Good corporate governance is about having the correct policies and procedures in place. It does not have a single accepted definition. Broadly, the term describes the processes, practices and structures through which a company manages its business and affairs and works to meet its financial, operational and strategic objectives and achieve long-term sustainability. A governance operating model has the potential to address this need and thus enhance management’s ability to implement governance and the board’s ability to exercise proper oversight.
Successful integration and effective management of sustainability at a company requires having committed leadership, clear direction and strategic influence — and none of this will happen without a robust governance structure. Sustainability governance helps a company implement sustainability strategy across the business, manage goal-setting and reporting processes, strengthen relations with external stakeholders and ensure overall accountability.

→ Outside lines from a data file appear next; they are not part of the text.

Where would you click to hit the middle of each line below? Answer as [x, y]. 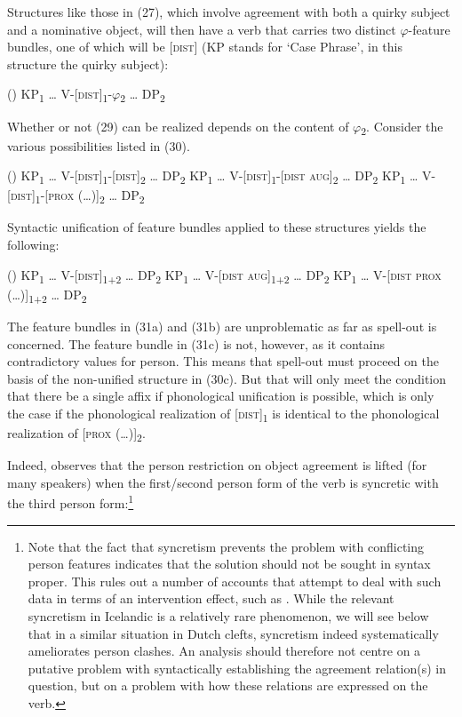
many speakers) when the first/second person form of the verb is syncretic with [223, 482]
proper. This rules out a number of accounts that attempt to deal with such [235, 581]
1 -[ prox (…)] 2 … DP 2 [90, 196]
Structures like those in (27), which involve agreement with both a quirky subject [229, 12]
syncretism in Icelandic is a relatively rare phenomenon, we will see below [228, 615]
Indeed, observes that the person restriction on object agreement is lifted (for [217, 465]
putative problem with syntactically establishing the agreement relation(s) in [237, 668]
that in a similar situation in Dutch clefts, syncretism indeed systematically [233, 633]

Many believe that only public companies or large, established companies with many shareholders need to be concerned about, or can benefit from, implementing corporate governance practices. The reality is that all companies – big and small, private and public, early stage or established – compete in an environment where good governance is a business imperative. One size doesn’t fit all, but right-sized governance practices will positively impact the performance and long-term viability of every company.

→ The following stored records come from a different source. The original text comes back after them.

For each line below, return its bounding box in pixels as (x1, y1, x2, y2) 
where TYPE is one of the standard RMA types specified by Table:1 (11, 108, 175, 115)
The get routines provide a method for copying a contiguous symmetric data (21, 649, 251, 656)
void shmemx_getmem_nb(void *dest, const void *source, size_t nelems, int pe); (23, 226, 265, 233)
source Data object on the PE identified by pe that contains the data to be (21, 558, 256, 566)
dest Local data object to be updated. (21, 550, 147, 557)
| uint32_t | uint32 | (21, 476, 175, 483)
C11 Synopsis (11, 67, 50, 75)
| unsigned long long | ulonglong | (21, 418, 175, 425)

Develop boards that should be comprised of directors knowledgeable and have expertise relevant to the business and are qualified and competent, and have strong ethics and integrity, diverse backgrounds and skill sets, and sufficient time to commit to their duties. Boards need to balance conformance (for example compliance with legislation, regulation and codes of practice) with performance aspects of the board’s work (i.e. improving the performance of the organization through strategy formulation and policy making).
As a part of this process, a board needs to elaborate its position and understanding of the major functions it performs as opposed to those performed by management. These specifics will vary from board to board. Knowing the role of the board and who does what in relation to governance goes a long way towards maintaining a good relationship between the board and management.
Not only must directors declare conflicts of interest and refrain from voting on matters in which they have an interest, but a general culture of integrity in business dealing and of respect and compliance with laws and policies without fear of recrimination is critical.
A vital element of good corporate governance is goal setting. Having clear, attainable objectives, which everyone in the organisation is aware of and is committed to achieving, will increase the likelihood of those objectives being met, or even exceeded. Strategies should be regularly reviewed and adjustments made to allow for changing circumstances.
Sound budgeting is another factor in good corporate governance. Goals cannot be achieved without the financial resources to make them happen. Budgets can be set as much as five years in advance, although regular review and adjustment will obviously be necessary.
Effective risk management is also an important part of good governance. Minimising risks and identifying opportunities should be an ongoing procedure, backed by sound policies and clear delineation of responsibilities. Risk can come from both internal and external sources and all members of the organization need to be made risk aware through compliance training.
Another key ingredient in good corporate governance is human resources. Hiring and retaining good employees with the necessary skills, attitude and experience is vital to an organisation’s success. Ongoing human resource management needs to focus on performance management, professional development and succession planning to ensure that vital expertise is retained within the firm.
Since the board is ultimately responsible for all the actions and decisions of an organisation, it will need to have in place specific policies to guide the organisational behaviour. To ensure that the line of responsibility between board and management is clearly delineated, it is particularly important for the board to develop policies in relation to delegations.
Also, under this topic are processes and procedures. Poor internal processes and procedures can lead to inadequate access to information, poor communication and uninformed decision making, resulting in a high level of dissatisfaction among directors. Enhancements to board meeting processes, meeting agendas, board papers and the board’s committee structure can often make the difference between a mediocre board and a high performing board.
An essential element of good governance is consultation with key stakeholders. Fostering relationships of trust and mutual respect with stakeholders is vital if organisational objectives are to be met. Key stakeholders can include government agencies, suppliers, employees and customers.
Finally, senior management performs an important role in good governance by providing leadership. If directors and managers are seen to behave ethically and always in the best interests of the organisation, your company success in 2019 will inevitably be followed by others and will contribute to the evolution of a corporate culture that values ethical decision-making.
As can be seen, good corporate governance is a combination of many different things. At the end of the day, having all these measures in place will not guarantee success, as risk is an inherent part of any business venture.
Achieving good corporate governance will, however, reduce the risks considerably and increase the likelihood of long-term success. It should therefore be the ultimate goal of every organisation.